--- WHAT TO WORK ON ---
Only the lines from the start of the data through the line containing "designed to" should be written out, exactly as they are, with both ends included and the pictures left out.

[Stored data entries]
○ ○ ○ ○ ○
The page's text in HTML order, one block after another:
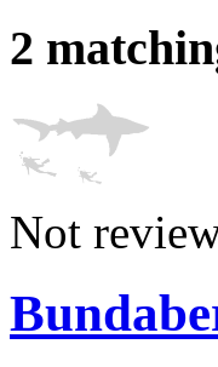
2
Not
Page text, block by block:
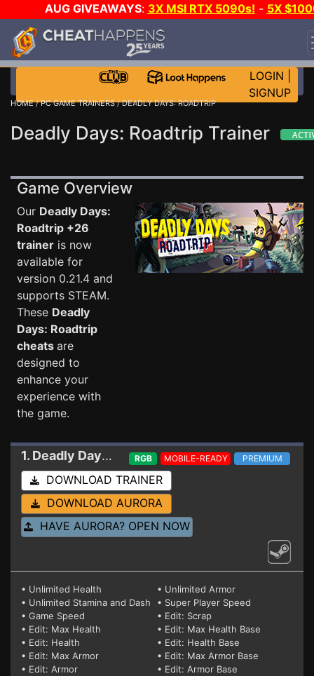
AUG GIVEAWAYS: 3X MSI RTX 5090s! - 5X
STEAM WALLET!
EVEN MORE CH?JOIN THE CLUB!
LOGIN
SIGNUP
HOME/PC GAME TRAINERS/ DEADLY DAYS: ROADTRIP
Deadly Days: Roadtrip Trainer
Game Overview
Our Deadly Days:
Roadtrip +26
trainer is now
available for
version 0.21.4 and
supports STEAM.
These Deadly
Days: Roadtrip
cheats are
designed to
enhance your
experience with
the game.
1. Deadly Days: Roadtrip Trainer 0.21.4
RGB MOBILE-READY PREMIUM
DOWNLOAD TRAINER
DOWNLOAD AURORA
HAVE AURORA? OPEN NOW
• Unlimited Health
• Unlimited Armor
• Unlimited Stamina and Dash
• Super Player Speed
• Game Speed
• Edit: Scrap
• Edit: Max Health
• Edit: Max Health Base
• Edit: Health
• Edit: Health Base
• Edit: Max Armor
• Edit: Max Armor Base
• Edit: Armor
• Edit: Armor Base
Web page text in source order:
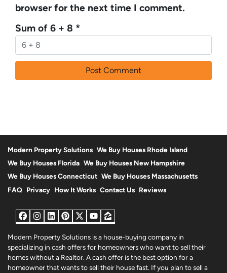
browser for the next time I comment.
Sum of 6 + 8 *
Modern Property Solutions We Buy Houses Rhode Island
We Buy Houses Florida We Buy Houses New Hampshire
We Buy Houses Connecticut We Buy Houses Massachusetts
FAQ Privacy How It Works Contact Us Reviews
Facebook
Instagram
LinkedIn
Pinterest
Twitter
YouTube
Zillow
Modern Property Solutions is a house-buying company in
specializing in cash offers for homeowners who want to sell their
homes without a Realtor. A cash offer is the best option for a
homeowner that wants to sell their house fast. If you plan to sell a
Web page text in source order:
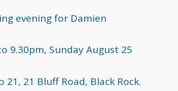
evening for Damien
9.30pm, Sunday August 25
21, 21 Bluff Road, Black Rock.
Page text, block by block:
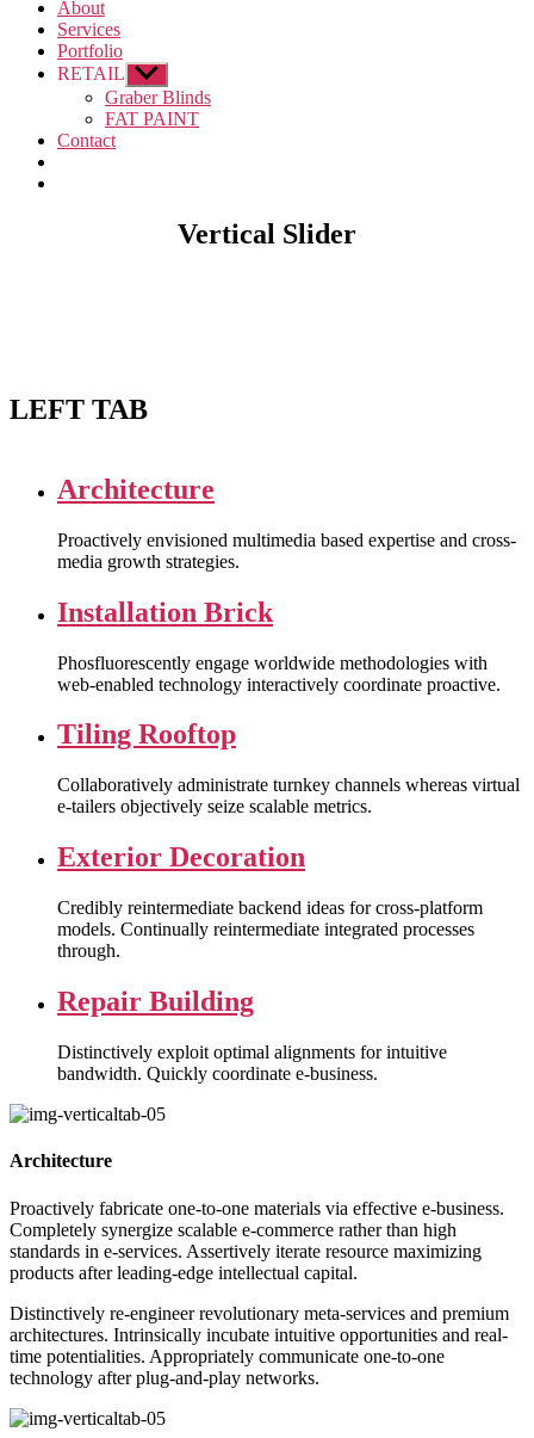
About
Services
Portfolio
RETAIL Show
sub
menu
Graber Blinds
FAT PAINT
Contact
Vertical Slider
LEFT TAB
Architecture
Proactively envisioned multimedia based expertise and cross-
media growth strategies.
Installation Brick
Phosfluorescently engage worldwide methodologies with
web-enabled technology interactively coordinate proactive.
Tiling Rooftop
Collaboratively administrate turnkey channels whereas virtual
e-tailers objectively seize scalable metrics.
Exterior Decoration
Credibly reintermediate backend ideas for cross-platform
models. Continually reintermediate integrated processes
through.
Repair Building
Distinctively exploit optimal alignments for intuitive
bandwidth. Quickly coordinate e-business.
Architecture
Proactively fabricate one-to-one materials via effective e-business.
Completely synergize scalable e-commerce rather than high
standards in e-services. Assertively iterate resource maximizing
products after leading-edge intellectual capital.
Distinctively re-engineer revolutionary meta-services and premium
architectures. Intrinsically incubate intuitive opportunities and real-
time potentialities. Appropriately communicate one-to-one
technology after plug-and-play networks.
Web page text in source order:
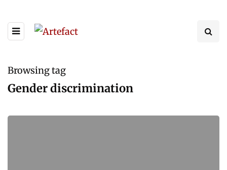
Browsing tag
Gender discrimination
○ ○ ○ ○ ○
--- EXPECTED ANSWER ---
The page's text in HTML order, one block after another:
2
Not
Page text, block by block:
AUG GIVEAWAYS: 3X MSI RTX 5090s! - 5X
STEAM WALLET!
EVEN MORE CH?JOIN THE CLUB!
LOGIN
SIGNUP
HOME/PC GAME TRAINERS/ DEADLY DAYS: ROADTRIP
Deadly Days: Roadtrip Trainer
Game Overview
Our Deadly Days:
Roadtrip +26
trainer is now
available for
version 0.21.4 and
supports STEAM.
These Deadly
Days: Roadtrip
cheats are
designed to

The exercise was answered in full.